Search code examples
mongodbreal-timeanalytics

How can I efficiently use MongoDB to create real-time analytics with pivots?


So I'm getting a ton of data continuously that's getting put into a processedData collection. The data looks like:

{
    date: "2011-12-4",
    time: 2243,
    gender: {
        males: 1231,
        females: 322
    },
    age: 32
}

So I'll get lots and lots of data objects like this continually. I want to be able to see all "males" that are above 40 years old. This is not an efficient query it seems because of the sheer size of the data.

Any tips?


Solution

  • Generally speaking, you can't.

    However, there may be some shortcuts, depending on actual requirements. Do you want to count 'males above 40' across all dataset, or just one day?

    1 day: split your data into daily collections (processedData-20111121, ...), this will help your queries. Also you can cache results of such query.

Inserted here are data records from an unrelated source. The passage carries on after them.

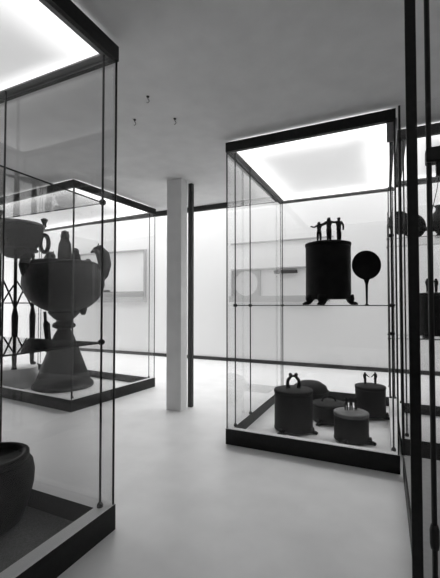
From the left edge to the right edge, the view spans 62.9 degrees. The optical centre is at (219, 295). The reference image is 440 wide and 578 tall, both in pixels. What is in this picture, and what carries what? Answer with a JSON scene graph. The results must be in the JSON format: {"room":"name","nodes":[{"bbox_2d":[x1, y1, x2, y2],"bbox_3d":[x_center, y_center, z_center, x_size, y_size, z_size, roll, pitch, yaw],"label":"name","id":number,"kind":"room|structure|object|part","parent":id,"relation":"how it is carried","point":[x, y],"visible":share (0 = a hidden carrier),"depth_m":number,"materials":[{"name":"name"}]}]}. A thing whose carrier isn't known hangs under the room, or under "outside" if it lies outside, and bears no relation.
{"room":"museum","nodes":[
{"label":"museum","id":0,"kind":"room"},
{"bbox_2d":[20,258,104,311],"bbox_3d":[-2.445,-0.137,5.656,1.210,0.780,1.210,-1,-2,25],"label":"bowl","id":1,"kind":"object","parent":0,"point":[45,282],"depth_m":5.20,"materials":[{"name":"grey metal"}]},
{"bbox_2d":[0,0,439,211],"bbox_3d":[-4.016,-1.532,3.761,15.600,0.120,6.620,-1,-2,25],"label":"ceiling","id":2,"kind":"structure","parent":0,"point":[226,71],"depth_m":2.61,"materials":[{"name":"paint"}]},
{"bbox_2d":[92,180,439,224],"bbox_3d":[-2.628,-1.415,6.791,15.600,0.195,0.050,-1,-2,25],"label":"trim","id":3,"kind":"structure","parent":2,"relation":"attached to","point":[265,200],"depth_m":5.53,"materials":[{"name":"grey metal"}]},
{"bbox_2d":[1,351,439,577],"bbox_3d":[-3.454,1.479,4.910,15.600,0.100,9.320,-1,-2,25],"label":"floor","id":4,"kind":"structure","parent":0,"point":[190,503],"depth_m":2.62,"materials":[{"name":"concrete"}]},
{"bbox_2d":[0,0,118,577],"bbox_3d":[-1.594,-0.069,2.150,1.814,2.850,0.778,-1,-2,25],"label":"display case","id":5,"kind":"object","parent":4,"relation":"on","point":[44,43],"visible":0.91,"depth_m":2.06,"materials":[{"name":"clear glass"}]},
{"bbox_3d":[-1.483,-0.118,2.459,0.034,2.675,0.033,-1,-2,25],"label":"rod","id":6,"kind":"part","parent":5,"relation":"part of","materials":[{"name":"grey metal"}]},
{"bbox_2d":[0,442,34,534],"bbox_3d":[-1.331,1.119,2.060,0.484,0.410,0.484,-1,-2,25],"label":"cauldron","id":7,"kind":"object","parent":5,"relation":"on","point":[17,466],"visible":1,"depth_m":2.00,"materials":[{"name":"grey metal"}]},
{"bbox_3d":[-1.594,1.340,2.113,1.644,0.028,0.608,-1,-2,25],"label":"floor panel","id":8,"kind":"part","parent":5,"relation":"part of","materials":[{"name":"fabric"}]},
{"bbox_3d":[-1.594,-1.439,2.186,1.752,0.018,0.716,-1,-2,25],"label":"light panel","id":9,"kind":"part","parent":5,"relation":"part of","materials":[{"name":"white plastic"}]},
{"bbox_2d":[0,336,99,356],"bbox_3d":[-1.586,0.275,2.139,1.690,0.008,0.660,-1,-2,25],"label":"shelf","id":10,"kind":"object","parent":5,"relation":"attached to","point":[9,346],"depth_m":1.96,"materials":[{"name":"clear glass"}]},
{"bbox_2d":[0,165,100,218],"bbox_3d":[-1.586,-0.540,2.160,1.690,0.008,0.660,-1,-2,25],"label":"shelf","id":11,"kind":"object","parent":5,"relation":"attached to","point":[99,201],"depth_m":2.03,"materials":[{"name":"clear glass"}]},
{"bbox_3d":[-1.594,-1.448,2.186,1.814,0.090,0.778,-1,-2,25],"label":"header frame","id":12,"kind":"part","parent":5,"relation":"part of","materials":[{"name":"black metal"}]},
{"bbox_3d":[-0.687,-0.128,2.095,0.034,2.675,0.033,-1,-2,25],"label":"rod","id":13,"kind":"part","parent":5,"relation":"part of","materials":[{"name":"grey metal"}]},
{"bbox_2d":[0,179,155,411],"bbox_3d":[-2.687,0.027,5.792,2.900,2.850,1.580,-1,-2,29],"label":"display case","id":14,"kind":"object","parent":4,"relation":"on","point":[50,197],"visible":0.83,"depth_m":5.29,"materials":[{"name":"clear glass"}]},
{"bbox_2d":[2,363,37,388],"bbox_3d":[-3.225,1.268,5.657,0.650,0.300,0.650,-1,-2,25],"label":"pedestal","id":15,"kind":"object","parent":14,"relation":"on","point":[25,375],"visible":0.75,"depth_m":5.45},
{"bbox_2d":[0,246,38,369],"bbox_3d":[-3.222,0.199,5.697,0.629,1.885,0.646,-1,-2,25],"label":"tripod","id":16,"kind":"object","parent":15,"relation":"on","point":[32,316],"visible":0.66,"depth_m":5.48,"materials":[{"name":"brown metal"}]},
{"bbox_2d":[0,210,50,258],"bbox_3d":[-3.244,-0.922,5.714,0.851,0.680,0.834,-1,-2,25],"label":"basin","id":17,"kind":"object","parent":16,"relation":"on","point":[18,232],"visible":0.8,"depth_m":5.49,"materials":[{"name":"grey metal"}]},
{"bbox_3d":[-3.251,-0.862,5.351,0.186,0.346,0.068,1,-2,-29],"label":"ring handle","id":18,"kind":"part","parent":17,"relation":"part of","materials":[{"name":"grey metal"}]},
{"bbox_3d":[-3.225,-0.847,5.713,0.760,0.530,0.760,-1,-2,25],"label":"bowl","id":19,"kind":"part","parent":17,"relation":"part of","materials":[{"name":"grey metal"}]},
{"bbox_3d":[-2.860,-0.848,5.865,0.186,0.346,0.068,1,-2,-29],"label":"ring handle","id":20,"kind":"part","parent":17,"relation":"part of","materials":[{"name":"grey metal"}]},
{"bbox_3d":[-3.541,0.002,7.035,0.034,2.675,0.033,-1,-2,29],"label":"rod","id":21,"kind":"part","parent":14,"relation":"part of","materials":[{"name":"grey metal"}]},
{"bbox_2d":[31,311,93,392],"bbox_3d":[-2.445,0.832,5.631,0.900,1.172,0.900,-1,-2,25],"label":"stand","id":22,"kind":"object","parent":14,"relation":"on","point":[54,374],"visible":0.86,"depth_m":5.41,"materials":[{"name":"black metal"}]},
{"bbox_2d":[18,230,110,314],"bbox_3d":[-2.470,-0.325,5.668,1.262,1.265,1.219,-1,-2,25],"label":"cauldron","id":23,"kind":"object","parent":22,"relation":"on","point":[46,282],"visible":0.94,"depth_m":5.23,"materials":[{"name":"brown metal"}]},
{"bbox_3d":[-1.831,-0.065,4.493,0.034,2.675,0.033,-1,-2,29],"label":"rod","id":24,"kind":"part","parent":14,"relation":"part of","materials":[{"name":"grey metal"}]},
{"bbox_3d":[-2.687,-1.344,5.828,2.838,0.018,1.518,-1,-2,29],"label":"light panel","id":25,"kind":"part","parent":14,"relation":"part of","materials":[{"name":"white plastic"}]},
{"bbox_3d":[-2.687,-1.353,5.828,2.900,0.090,1.580,-1,-2,29],"label":"header frame","id":26,"kind":"part","parent":14,"relation":"part of","materials":[{"name":"black metal"}]},
{"bbox_3d":[-2.687,1.435,5.755,2.780,0.028,1.460,-1,-2,29],"label":"floor panel","id":27,"kind":"part","parent":14,"relation":"part of","materials":[{"name":"white"}]},
{"bbox_3d":[-1.131,-0.032,5.751,0.034,2.675,0.033,-1,-2,29],"label":"rod","id":28,"kind":"part","parent":14,"relation":"part of","materials":[{"name":"grey metal"}]},
{"bbox_2d":[166,178,186,411],"bbox_3d":[-0.543,-0.016,4.534,0.210,2.870,0.150,-1,-2,25],"label":"column","id":29,"kind":"structure","parent":4,"relation":"on","point":[176,349],"depth_m":4.47,"materials":[{"name":"paint"}]},
{"bbox_2d":[188,183,193,406],"bbox_3d":[-0.376,-0.014,4.639,0.055,2.870,0.060,-1,-2,25],"label":"post","id":30,"kind":"object","parent":4,"relation":"on","point":[190,186],"visible":1,"depth_m":4.62,"materials":[{"name":"grey metal"}]},
{"bbox_2d":[226,108,399,474],"bbox_3d":[1.131,-0.021,3.991,1.472,2.850,1.965,-1,-2,25],"label":"display case","id":31,"kind":"object","parent":4,"relation":"on","point":[356,155],"visible":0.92,"depth_m":3.46,"materials":[{"name":"clear glass"}]},
{"bbox_3d":[0.147,-0.092,3.472,0.034,2.675,0.033,-1,-2,25],"label":"rod","id":32,"kind":"part","parent":31,"relation":"part of","materials":[{"name":"grey metal"}]},
{"bbox_3d":[0.324,-0.082,3.858,0.034,2.675,0.033,-1,-2,25],"label":"rod","id":33,"kind":"part","parent":31,"relation":"part of","materials":[{"name":"grey metal"}]},
{"bbox_3d":[0.882,-0.050,5.076,0.034,2.675,0.033,-1,-2,25],"label":"rod","id":34,"kind":"part","parent":31,"relation":"part of","materials":[{"name":"grey metal"}]},
{"bbox_2d":[274,373,317,434],"bbox_3d":[0.736,1.088,3.701,0.413,0.595,0.446,0,-2,-9],"label":"container","id":35,"kind":"object","parent":31,"relation":"on","point":[293,403],"visible":0.97,"depth_m":3.52,"materials":[{"name":"grey metal"}]},
{"bbox_3d":[0.746,0.868,3.675,0.160,0.156,0.051,0,-2,0],"label":"handle","id":36,"kind":"part","parent":35,"relation":"part of","materials":[{"name":"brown metal"}]},
{"bbox_3d":[0.750,0.963,3.680,0.394,0.046,0.394,-1,-2,25],"label":"lid","id":37,"kind":"part","parent":35,"relation":"part of","materials":[{"name":"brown metal"}]},
{"bbox_3d":[1.127,-1.400,4.029,1.462,0.090,1.965,-1,-2,25],"label":"header frame","id":38,"kind":"part","parent":31,"relation":"part of","materials":[{"name":"black metal"}]},
{"bbox_2d":[294,380,329,399],"bbox_3d":[1.085,1.203,4.334,0.452,0.362,0.452,-1,-2,25],"label":"basin","id":39,"kind":"object","parent":31,"relation":"on","point":[320,390],"visible":0.44,"depth_m":4.20,"materials":[{"name":"grey metal"}]},
{"bbox_2d":[237,305,388,305],"bbox_3d":[1.136,0.108,3.988,1.364,0.008,1.780,-1,-2,25],"label":"shelf","id":40,"kind":"object","parent":31,"relation":"attached to","point":[237,305],"depth_m":3.16,"materials":[{"name":"clear glass"}]},
{"bbox_3d":[1.127,-1.391,4.029,1.400,0.018,1.903,-1,-2,25],"label":"light panel","id":41,"kind":"part","parent":31,"relation":"part of","materials":[{"name":"white plastic"}]},
{"bbox_3d":[1.127,1.388,3.956,1.342,0.028,1.845,-1,-2,25],"label":"floor panel","id":42,"kind":"part","parent":31,"relation":"part of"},
{"bbox_2d":[313,395,344,425],"bbox_3d":[1.172,1.240,3.959,0.384,0.305,0.407,0,-2,-10],"label":"container","id":43,"kind":"object","parent":31,"relation":"on","point":[323,408],"visible":0.71,"depth_m":3.82,"materials":[{"name":"grey metal"}]},
{"bbox_3d":[1.188,1.122,3.937,0.167,0.070,0.018,0,-2,0],"label":"handle","id":44,"kind":"part","parent":43,"relation":"part of","materials":[{"name":"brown metal"}]},
{"bbox_3d":[1.188,1.174,3.936,0.354,0.046,0.354,-1,-2,25],"label":"lid","id":45,"kind":"part","parent":43,"relation":"part of","materials":[{"name":"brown metal"}]},
{"bbox_2d":[303,217,357,304],"bbox_3d":[1.027,-0.331,3.426,0.471,0.843,0.459,1,-2,-37],"label":"container","id":46,"kind":"object","parent":31,"relation":"on","point":[328,262],"visible":1,"depth_m":3.28,"materials":[{"name":"black metal"}]},
{"bbox_3d":[1.035,-0.492,3.456,0.428,0.046,0.428,-1,-2,25],"label":"lid","id":47,"kind":"part","parent":46,"relation":"part of","materials":[{"name":"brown metal"}]},
{"bbox_2d":[333,396,375,445],"bbox_3d":[1.223,1.164,3.410,0.362,0.428,0.377,0,-2,-7],"label":"container","id":48,"kind":"object","parent":31,"relation":"on","point":[351,424],"visible":0.96,"depth_m":3.26,"materials":[{"name":"grey metal"}]},
{"bbox_3d":[1.232,1.098,3.384,0.319,0.046,0.319,-1,-2,25],"label":"lid","id":49,"kind":"part","parent":48,"relation":"part of","materials":[{"name":"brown metal"}]},
{"bbox_2d":[352,250,380,304],"bbox_3d":[1.346,-0.164,3.305,0.252,0.502,0.114,-1,-2,21],"label":"mirror","id":50,"kind":"object","parent":31,"relation":"on","point":[366,265],"visible":1,"depth_m":3.30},
{"bbox_3d":[1.346,-0.038,3.301,0.112,0.248,0.112,-1,-2,25],"label":"handle","id":51,"kind":"part","parent":50,"relation":"part of","materials":[{"name":"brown metal"}]},
{"bbox_2d":[355,372,389,419],"bbox_3d":[1.697,1.131,4.121,0.371,0.517,0.389,0,-2,-8],"label":"container","id":52,"kind":"object","parent":31,"relation":"on","point":[371,397],"visible":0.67,"depth_m":3.96,"materials":[{"name":"grey metal"}]},
{"bbox_3d":[1.709,1.031,4.097,0.333,0.046,0.333,-1,-2,25],"label":"lid","id":53,"kind":"part","parent":52,"relation":"part of","materials":[{"name":"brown metal"}]},
{"bbox_3d":[2.120,-0.065,4.510,0.034,2.675,0.033,-1,-2,25],"label":"rod","id":54,"kind":"part","parent":31,"relation":"part of","materials":[{"name":"grey metal"}]},
{"bbox_3d":[1.379,-0.107,2.892,0.034,2.675,0.033,-1,-2,25],"label":"rod","id":55,"kind":"part","parent":31,"relation":"part of","materials":[{"name":"grey metal"}]},
{"bbox_3d":[1.778,-0.066,3.696,0.006,2.635,1.929,-1,-2,25],"label":"glass pane","id":56,"kind":"part","parent":31,"relation":"part of","materials":[{"name":"clear glass"}]},
{"bbox_2d":[386,212,439,395],"bbox_3d":[3.182,0.133,5.086,1.490,2.600,0.839,-1,-2,25],"label":"shelf unit","id":57,"kind":"object","parent":4,"relation":"on","point":[421,337],"visible":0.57,"depth_m":5.05,"materials":[{"name":"grey metal"}]},
{"bbox_3d":[2.689,0.151,5.751,0.034,2.600,0.033,-1,-2,25],"label":"rod","id":58,"kind":"part","parent":57,"relation":"part of","materials":[{"name":"grey metal"}]},
{"bbox_3d":[2.356,0.132,5.024,0.034,2.600,0.033,-1,-2,25],"label":"rod","id":59,"kind":"part","parent":57,"relation":"part of","materials":[{"name":"grey metal"}]},
{"bbox_2d":[389,211,406,234],"bbox_3d":[2.551,-0.998,5.107,0.322,0.403,0.115,0,-2,17],"label":"mirror","id":60,"kind":"object","parent":57,"relation":"on","point":[396,211],"visible":0.18,"depth_m":5.10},
{"bbox_3d":[3.182,0.597,5.074,1.450,0.008,0.800,-1,-2,25],"label":"shelf","id":61,"kind":"part","parent":57,"relation":"part of","materials":[{"name":"clear glass"}]},
{"bbox_2d":[405,215,425,235],"bbox_3d":[2.764,-0.983,5.141,0.343,0.374,0.115,0,-2,16],"label":"mirror","id":62,"kind":"object","parent":57,"relation":"on","point":[422,223],"visible":0.26,"depth_m":5.14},
{"bbox_2d":[420,278,439,338],"bbox_3d":[2.990,0.181,5.136,0.420,0.850,0.456,0,-2,-8],"label":"container","id":63,"kind":"object","parent":57,"relation":"on","point":[424,329],"visible":0.74,"depth_m":4.98,"materials":[{"name":"black metal"}]},
{"bbox_3d":[3.002,-0.023,5.117,0.404,0.046,0.404,-1,-2,25],"label":"lid","id":64,"kind":"part","parent":63,"relation":"part of","materials":[{"name":"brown metal"}]},
{"bbox_2d":[421,205,439,237],"bbox_3d":[2.987,-1.030,4.985,0.345,0.461,0.250,-1,-2,25],"label":"jug","id":65,"kind":"object","parent":57,"relation":"on","point":[436,215],"visible":0.73,"depth_m":4.92,"materials":[{"name":"black metal"}]},
{"bbox_2d":[396,122,439,460],"bbox_3d":[2.525,-0.035,3.454,1.482,2.850,1.340,-1,-2,25],"label":"display case","id":66,"kind":"object","parent":4,"relation":"on","point":[435,128],"visible":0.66,"depth_m":3.32,"materials":[{"name":"clear glass"}]},
{"bbox_3d":[2.140,-0.070,4.281,0.034,2.675,0.033,-1,-2,25],"label":"rod","id":67,"kind":"part","parent":66,"relation":"part of","materials":[{"name":"grey metal"}]},
{"bbox_3d":[1.649,-0.099,3.208,0.034,2.675,0.033,-1,-2,25],"label":"rod","id":68,"kind":"part","parent":66,"relation":"part of","materials":[{"name":"grey metal"}]},
{"bbox_3d":[2.525,-1.414,3.490,1.482,0.090,1.340,-1,-2,25],"label":"header frame","id":69,"kind":"part","parent":66,"relation":"part of","materials":[{"name":"grey paint"}]},
{"bbox_3d":[2.525,-1.405,3.490,1.420,0.018,1.278,-1,-2,25],"label":"light panel","id":70,"kind":"part","parent":66,"relation":"part of","materials":[{"name":"white plastic"}]},
{"bbox_3d":[2.525,1.374,3.417,1.362,0.028,1.220,-1,-2,25],"label":"floor panel","id":71,"kind":"part","parent":66,"relation":"part of","materials":[{"name":"clear glass"}]},
{"bbox_2d":[398,0,439,577],"bbox_3d":[1.708,-0.087,1.828,1.413,2.870,1.462,-1,-2,25],"label":"display case","id":72,"kind":"object","parent":4,"relation":"on","point":[421,476],"visible":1,"depth_m":1.46,"materials":[{"name":"black metal"}]},
{"bbox_3d":[0.784,-0.097,1.458,0.040,2.870,0.019,-1,-2,25],"label":"corner post","id":73,"kind":"part","parent":72,"relation":"part of","materials":[{"name":"black metal"}]},
{"bbox_3d":[1.724,1.194,1.798,1.368,0.018,1.416,-1,-2,25],"label":"floor panel","id":74,"kind":"part","parent":72,"relation":"part of","materials":[{"name":"clear glass"}]},
{"bbox_3d":[0.864,-0.178,1.479,0.020,2.707,0.020,-1,-2,25],"label":"rod","id":75,"kind":"part","parent":72,"relation":"part of","materials":[{"name":"grey metal"}]},
{"bbox_2d":[1,182,439,371],"bbox_3d":[-1.494,-0.908,9.256,15.600,4.900,0.100,-1,-2,25],"label":"wall","id":76,"kind":"structure","parent":0,"point":[335,335],"depth_m":8.12,"materials":[{"name":"white paint"}]},
{"bbox_2d":[80,249,146,301],"bbox_3d":[-3.066,-0.503,9.822,2.500,1.380,0.159,-1,-2,25],"label":"wall display","id":77,"kind":"object","parent":76,"relation":"attached to","point":[144,298],"visible":0.51,"depth_m":9.39,"materials":[{"name":"grey"}]},
{"bbox_2d":[103,291,142,292],"bbox_3d":[-3.059,-0.086,9.815,2.370,0.025,0.130,-1,-2,25],"label":"shelf","id":78,"kind":"object","parent":77,"relation":"attached to","point":[103,291],"depth_m":9.51,"materials":[{"name":"grey"}]},
{"bbox_2d":[79,348,439,375],"bbox_3d":[-1.520,1.501,9.136,15.600,0.078,0.025,-1,-2,25],"label":"baseboard","id":79,"kind":"structure","parent":76,"relation":"attached to","point":[376,369],"depth_m":7.87,"materials":[{"name":"grey"}]},
{"bbox_2d":[229,266,329,301],"bbox_3d":[1.239,-0.240,7.844,2.210,0.750,0.159,-1,-2,25],"label":"wall display","id":80,"kind":"object","parent":76,"relation":"attached to","point":[256,296],"visible":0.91,"depth_m":7.98,"materials":[{"name":"grey"}]},
{"bbox_3d":[1.254,-0.254,7.876,2.170,0.720,0.089,-1,-2,25],"label":"frame","id":81,"kind":"part","parent":80,"relation":"part of","materials":[{"name":"grey"}]},
{"bbox_2d":[231,236,333,244],"bbox_3d":[1.298,-1.208,7.914,2.300,0.030,0.029,-1,-2,25],"label":"rail","id":82,"kind":"object","parent":76,"relation":"attached to","point":[322,236],"visible":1,"depth_m":7.90,"materials":[{"name":"grey metal"}]}
]}

    whole dataset: pre-aggregate data. That is, upon insertion of new data entry, do something like this:

    db.preaggregated.update({_id : 'male_40'},
         {$set : {gender : 'm', age : 40}, $inc : {count : 1231}},
         true);
    

    Similarly, if you know all your queries beforehand, you can just precalculate them (and not keep raw data).

    It also depends on how you define "real-time" and how big a query load you will have. In some cases it is ok to just fire ad-hoc map-reduces.